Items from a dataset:

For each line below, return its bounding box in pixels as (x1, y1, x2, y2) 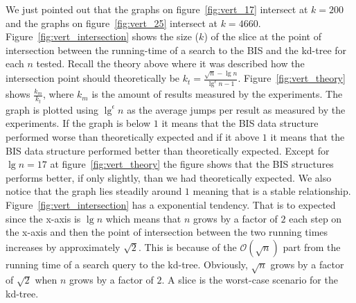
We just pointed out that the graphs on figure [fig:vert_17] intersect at (6, 2, 308, 16)
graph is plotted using (6, 102, 98, 116)
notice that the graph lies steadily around (6, 184, 182, 198)
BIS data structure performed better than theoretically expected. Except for (6, 143, 330, 157)
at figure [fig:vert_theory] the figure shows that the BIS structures (50, 157, 334, 171)
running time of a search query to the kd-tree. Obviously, (6, 257, 248, 271)
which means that (105, 211, 181, 225)
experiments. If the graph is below (6, 116, 151, 130)
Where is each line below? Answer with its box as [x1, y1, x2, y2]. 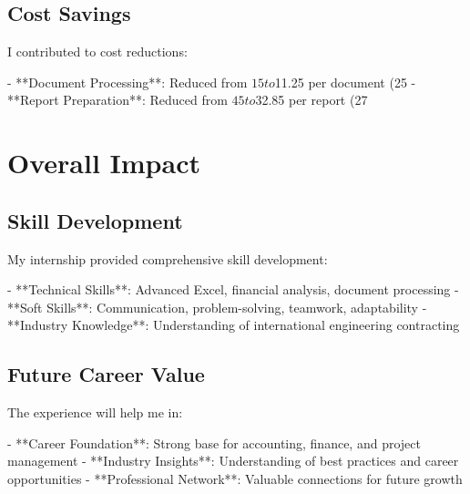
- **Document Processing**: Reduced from [7, 72, 248, 91]
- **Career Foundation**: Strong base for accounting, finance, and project [7, 433, 421, 452]
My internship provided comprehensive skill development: [7, 249, 328, 268]
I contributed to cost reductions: [7, 42, 188, 61]
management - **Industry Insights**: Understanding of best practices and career [7, 451, 459, 470]
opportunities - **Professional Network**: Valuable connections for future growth [7, 468, 463, 488]
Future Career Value [7, 360, 205, 388]
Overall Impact [7, 144, 200, 181]
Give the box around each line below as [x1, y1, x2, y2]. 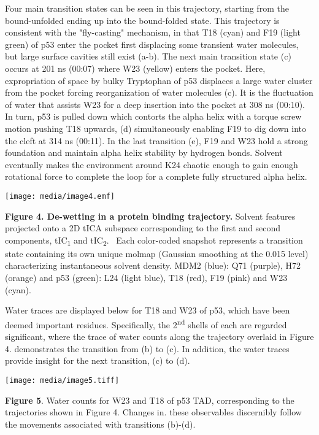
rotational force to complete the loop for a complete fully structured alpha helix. [5, 170, 307, 183]
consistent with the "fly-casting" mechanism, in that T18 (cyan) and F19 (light [5, 26, 301, 39]
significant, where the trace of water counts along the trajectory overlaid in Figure [5, 330, 314, 343]
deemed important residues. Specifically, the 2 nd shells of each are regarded [5, 316, 287, 331]
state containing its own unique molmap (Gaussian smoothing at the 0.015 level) [5, 247, 309, 260]
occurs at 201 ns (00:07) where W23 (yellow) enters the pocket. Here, [5, 61, 266, 74]
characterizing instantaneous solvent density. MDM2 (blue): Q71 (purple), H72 [5, 259, 301, 272]
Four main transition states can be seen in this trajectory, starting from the [5, 2, 289, 14]
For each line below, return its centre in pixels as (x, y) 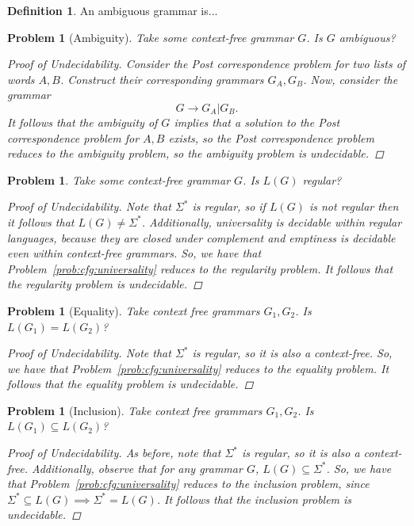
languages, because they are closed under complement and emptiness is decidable (201, 237)
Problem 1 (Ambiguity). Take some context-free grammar (151, 37)
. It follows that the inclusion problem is (254, 499)
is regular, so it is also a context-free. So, (292, 353)
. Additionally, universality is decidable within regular (272, 221)
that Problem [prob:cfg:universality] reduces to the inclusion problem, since (188, 484)
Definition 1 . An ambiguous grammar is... (113, 10)
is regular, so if (229, 206)
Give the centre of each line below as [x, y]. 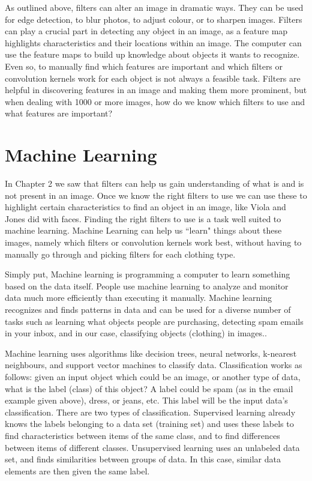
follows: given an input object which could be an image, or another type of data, [153, 376]
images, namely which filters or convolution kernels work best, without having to [153, 242]
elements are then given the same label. [77, 470]
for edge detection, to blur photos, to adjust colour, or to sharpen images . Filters [154, 19]
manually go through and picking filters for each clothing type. [120, 254]
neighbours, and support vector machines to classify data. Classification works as [154, 365]
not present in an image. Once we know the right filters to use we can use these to [156, 195]
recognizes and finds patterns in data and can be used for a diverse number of [148, 309]
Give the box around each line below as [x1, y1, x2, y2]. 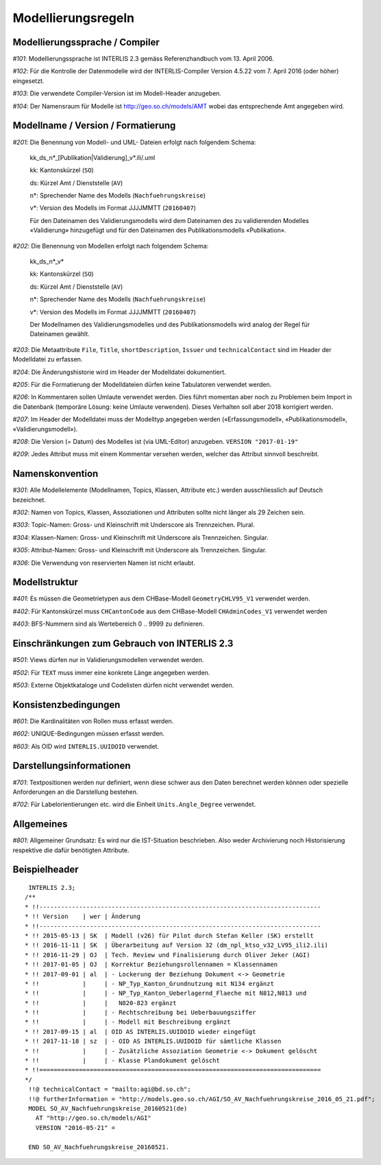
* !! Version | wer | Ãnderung [25, 913, 140, 921]
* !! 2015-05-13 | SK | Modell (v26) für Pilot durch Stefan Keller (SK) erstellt [25, 932, 315, 939]
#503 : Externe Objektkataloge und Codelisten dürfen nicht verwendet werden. [12, 681, 234, 689]
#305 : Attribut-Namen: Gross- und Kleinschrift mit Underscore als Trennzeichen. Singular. [12, 546, 267, 554]
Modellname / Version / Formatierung [12, 120, 176, 132]
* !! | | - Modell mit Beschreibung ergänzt [25, 1018, 231, 1026]
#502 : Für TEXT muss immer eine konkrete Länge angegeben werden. [12, 668, 210, 676]
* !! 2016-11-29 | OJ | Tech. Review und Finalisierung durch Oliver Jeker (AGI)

EXERCISE » Give back exactly the lines above from the one with "experiments. If the" through the one with "regular (272, 221)", both included. Pictures don't belong in the copy.

ANSWER SPACE »
experiments. If the graph is below (6, 116, 151, 130)
Where is each line below? Answer with its box as [x1, y1, x2, y2]. 
- **Document Processing**: Reduced from [7, 72, 248, 91]
- **Career Foundation**: Strong base for accounting, finance, and project [7, 433, 421, 452]
My internship provided comprehensive skill development: [7, 249, 328, 268]
I contributed to cost reductions: [7, 42, 188, 61]
management - **Industry Insights**: Understanding of best practices and career [7, 451, 459, 470]
opportunities - **Professional Network**: Valuable connections for future growth [7, 468, 463, 488]
Future Career Value [7, 360, 205, 388]
Overall Impact [7, 144, 200, 181]
Give the box around each line below as [x1, y1, x2, y2]. 
rotational force to complete the loop for a complete fully structured alpha helix. [5, 170, 307, 183]
consistent with the "fly-casting" mechanism, in that T18 (cyan) and F19 (light [5, 26, 301, 39]
significant, where the trace of water counts along the trajectory overlaid in Figure [5, 330, 314, 343]
deemed important residues. Specifically, the 2 nd shells of each are regarded [5, 316, 287, 331]
state containing its own unique molmap (Gaussian smoothing at the 0.015 level) [5, 247, 309, 260]
occurs at 201 ns (00:07) where W23 (yellow) enters the pocket. Here, [5, 61, 266, 74]
characterizing instantaneous solvent density. MDM2 (blue): Q71 (purple), H72 [5, 259, 301, 272]
Four main transition states can be seen in this trajectory, starting from the [5, 2, 289, 14]
For each line below, return its centre in pixels as (x, y) 
languages, because they are closed under complement and emptiness is decidable (201, 237)
Problem 1 (Ambiguity). Take some context-free grammar (151, 37)
. It follows that the inclusion problem is (254, 499)
is regular, so it is also a context-free. So, (292, 353)
. Additionally, universality is decidable within regular (272, 221)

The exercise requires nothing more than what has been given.